From:        "Frank Filz" <ffilzlnx@mindspring.com>
To:        "'Trishali Nayar'" <ntrishal@in.ibm.com>
Cc:        "'Malahal R Naineni'" <mnaineni@in.ibm.com>
Date:        01/12/2019 04:22 AM
Subject:        RE: Crash seen in shutdown path





What code base is this with? If upstream, this may be fixed.
 
Frank
 
From: Trishali Nayar [mailto:ntrishal@in.ibm.com]
Sent:
Friday, January 11, 2019 7:09 AM
To:
Frank Filz <ffilzlnx@mindspring.com>
Cc:
Malahal R Naineni <mnaineni@in.ibm.com>
Subject:
Crash seen in shutdown path

 
Hi Frank,

I was looking at a crash in mdcache_lru_clean() routine which happened due to the assert, as "op_ctx" is not set.
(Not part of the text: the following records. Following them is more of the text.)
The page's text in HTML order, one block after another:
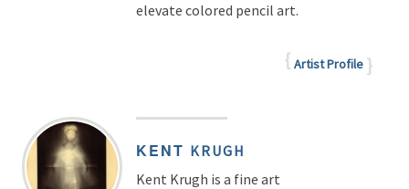
elevate colored pencil art.
Artist Profile
KENT KRUGH
Kent Krugh is a fine art
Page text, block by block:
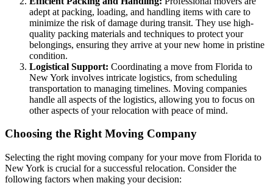
adept at packing, loading, and handling items with care to
minimize the risk of damage during transit. They use high-
quality packing materials and techniques to protect your
belongings, ensuring they arrive at your new home in pristine
condition.
Logistical Support: Coordinating a move from Florida to
New York involves intricate logistics, from scheduling
transportation to managing timelines. Moving companies
handle all aspects of the logistics, allowing you to focus on
other aspects of your relocation with peace of mind.
Choosing the Right Moving Company
Selecting the right moving company for your move from Florida to
New York is crucial for a successful relocation. Consider the
following factors when making your decision:
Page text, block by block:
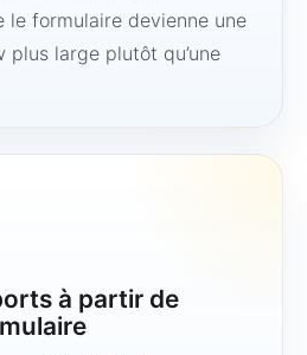
le formulaire devienne une
plus large plutôt qu’une
à partir de
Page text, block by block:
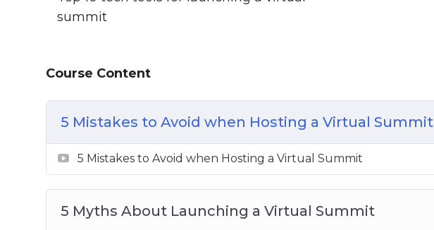
5 Ways to Promote a Virtual Summit
10 Quick Tips for Launching a Virtual Summit
Top 10 Tech Tools for Launching a Virtual Summit
summit
Course Content
5 Mistakes to Avoid when Hosting a Virtual Summit
5 Mistakes to Avoid when Hosting a Virtual Summit
5 Myths About Launching a Virtual Summit
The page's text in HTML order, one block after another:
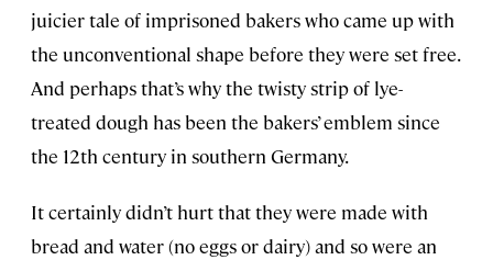
juicier tale of imprisoned bakers who came up with
the unconventional shape before they were set free.
And perhaps that’s why the twisty strip of lye-
treated dough has been the bakers’ emblem since
the 12th century in southern Germany.
It certainly didn’t hurt that they were made with
bread and water (no eggs or dairy) and so were an
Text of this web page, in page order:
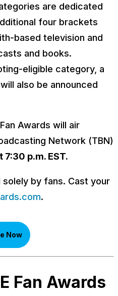
are dedicated
four brackets
based television and
and books.
eligible category, a
also be announced
Awards will air
Network (TBN)
7:30 p.m. EST.
by fans. Cast your
.
Now
Fan Awards
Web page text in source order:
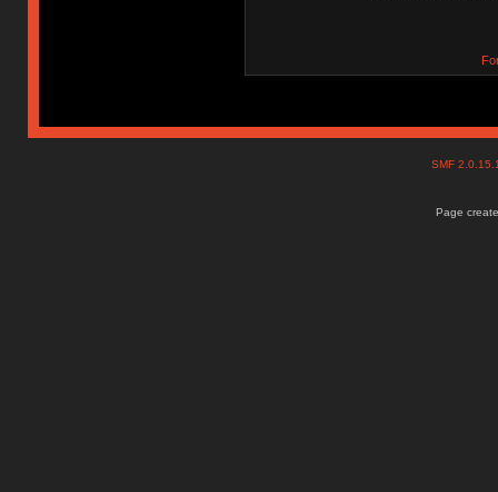
SMF
Page
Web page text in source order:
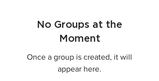
No Groups at the
Moment
Once a group is created, it will
appear here.
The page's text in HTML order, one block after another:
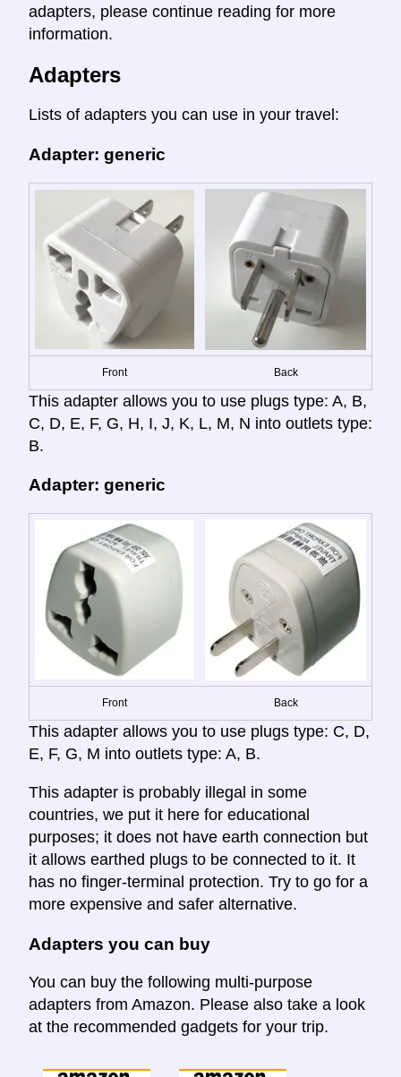
adapters, please continue reading for more
information.
Adapters
Lists of adapters you can use in your travel:
Adapter: generic
Front Back
This adapter allows you to use plugs type: A, B,
C, D, E, F, G, H, I, J, K, L, M, N into outlets type:
B.
Adapter: generic
Front Back
This adapter allows you to use plugs type: C, D,
E, F, G, M into outlets type: A, B.
This adapter is probably illegal in some
countries, we put it here for educational
purposes; it does not have earth connection but
it allows earthed plugs to be connected to it. It
has no finger-terminal protection. Try to go for a
more expensive and safer alternative.
Adapters you can buy
You can buy the following multi-purpose
adapters from Amazon. Please also take a look
at the recommended gadgets for your trip.
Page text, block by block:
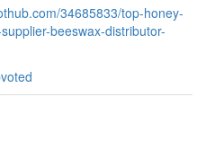
34685833/top-honey-
beeswax-distributor-
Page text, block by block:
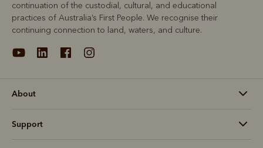
continuation of the custodial, cultural, and educational
practices of Australia’s First People. We recognise their
continuing connection to land, waters, and culture.
About
Support

This was in the shutdown path via shutdown_handles()


The first_export_id is having a value of -1 for the entry.


I observed that for the other admin_thread routines in the same shutdown path...we call init_root_op_context() explicitly  Eg- in remove_all_exports() and unexport() etc.
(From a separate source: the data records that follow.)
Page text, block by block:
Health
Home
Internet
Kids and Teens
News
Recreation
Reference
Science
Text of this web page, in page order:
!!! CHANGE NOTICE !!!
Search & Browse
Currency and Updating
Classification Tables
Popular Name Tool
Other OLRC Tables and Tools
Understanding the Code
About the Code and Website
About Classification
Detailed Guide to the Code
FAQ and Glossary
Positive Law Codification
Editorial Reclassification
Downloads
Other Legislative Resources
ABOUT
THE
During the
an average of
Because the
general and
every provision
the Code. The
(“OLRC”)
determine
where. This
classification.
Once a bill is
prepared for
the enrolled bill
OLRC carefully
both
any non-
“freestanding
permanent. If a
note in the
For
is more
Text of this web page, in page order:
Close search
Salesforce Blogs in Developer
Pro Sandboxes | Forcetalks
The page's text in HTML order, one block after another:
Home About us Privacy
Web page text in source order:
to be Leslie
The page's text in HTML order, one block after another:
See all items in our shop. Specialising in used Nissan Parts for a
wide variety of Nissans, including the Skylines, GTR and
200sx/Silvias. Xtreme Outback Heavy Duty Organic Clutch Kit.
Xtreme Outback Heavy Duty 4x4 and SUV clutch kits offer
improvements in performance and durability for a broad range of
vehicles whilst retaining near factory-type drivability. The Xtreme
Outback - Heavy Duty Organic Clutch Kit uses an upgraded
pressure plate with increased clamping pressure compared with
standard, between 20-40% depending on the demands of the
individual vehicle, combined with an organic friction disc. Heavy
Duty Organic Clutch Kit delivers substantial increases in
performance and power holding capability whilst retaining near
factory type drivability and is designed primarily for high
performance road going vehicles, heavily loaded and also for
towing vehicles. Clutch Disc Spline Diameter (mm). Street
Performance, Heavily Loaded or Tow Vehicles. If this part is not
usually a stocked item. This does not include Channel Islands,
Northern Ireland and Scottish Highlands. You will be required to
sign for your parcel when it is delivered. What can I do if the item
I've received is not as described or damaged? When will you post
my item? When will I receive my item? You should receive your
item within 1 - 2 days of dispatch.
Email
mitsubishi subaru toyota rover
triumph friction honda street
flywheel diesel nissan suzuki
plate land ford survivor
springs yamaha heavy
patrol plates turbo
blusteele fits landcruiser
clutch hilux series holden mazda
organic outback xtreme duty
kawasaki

So only when we get into the below path of Extra file handles hanging around...we will hit this problem.


static void shutdown_handles(struct fsal_module *fsal)
{
       /* Handle iterator */
       struct glist_head *hi = NULL;
       /* Next pointer in handle iteration */
       struct glist_head *hn = NULL;

       if (glist_empty(&fsal->handles))
               return;

      LogDebug(COMPONENT_FSAL, "Extra file handles hanging around.");   <<<< in below path
       glist_for_each_safe(hi, hn, &fsal->handles) {              
               struct fsal_obj_handle *h = glist_entry(hi,
                                                       struct fsal_obj_handle,
                                                       handles);
               LogDebug(COMPONENT_FSAL,
                        "Releasing handle");
               h->obj_ops->release(h);
       }
}

1> I was thinking maybe we should fix this by calling
init_root_op_context() when we get into the "Extra file handles" path...
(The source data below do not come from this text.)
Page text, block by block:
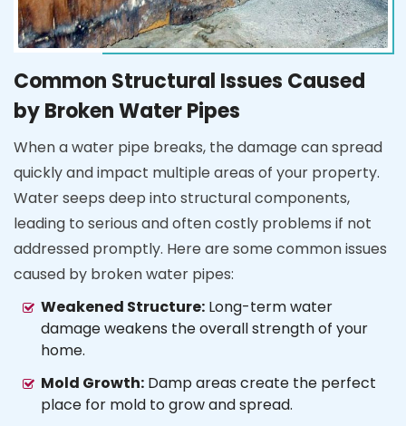
Common Structural Issues Caused
by Broken Water Pipes
When a water pipe breaks, the damage can spread
quickly and impact multiple areas of your property.
Water seeps deep into structural components,
leading to serious and often costly problems if not
addressed promptly. Here are some common issues
caused by broken water pipes:
Weakened Structure: Long-term water
damage weakens the overall strength of your
home.
Mold Growth: Damp areas create the perfect
place for mold to grow and spread.
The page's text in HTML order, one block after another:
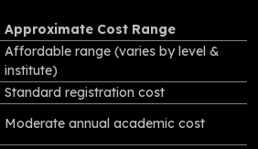
Approximate Cost Range
Affordable range (varies by level &
institute)
Standard registration cost
Moderate annual academic cost
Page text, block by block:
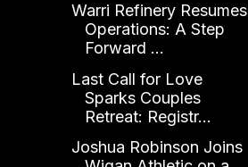
Warri Refinery Resumes
Operations: A Step
Forward ...
Last Call for Love
Sparks Couples
Retreat: Registr...
Joshua Robinson Joins
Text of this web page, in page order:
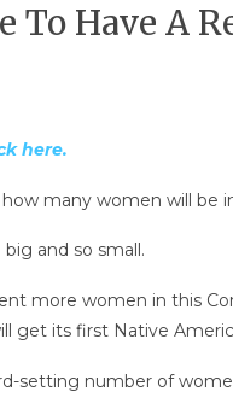
Have A
here.
many women will be
big and so small.
more women in this
get its first Native
setting number of

2> But we would still hit the second assert for "op_ctx->ctx_export"
    So could we also move the second assert into a condition:-


              if (export_id >= 0 )
                  assert(op_ctx->ctx_export)
The stack trace and the values in the entry are attached here for reference as well :  


Your insights on this will be extremely useful.


Thanks and regards,
Trishali.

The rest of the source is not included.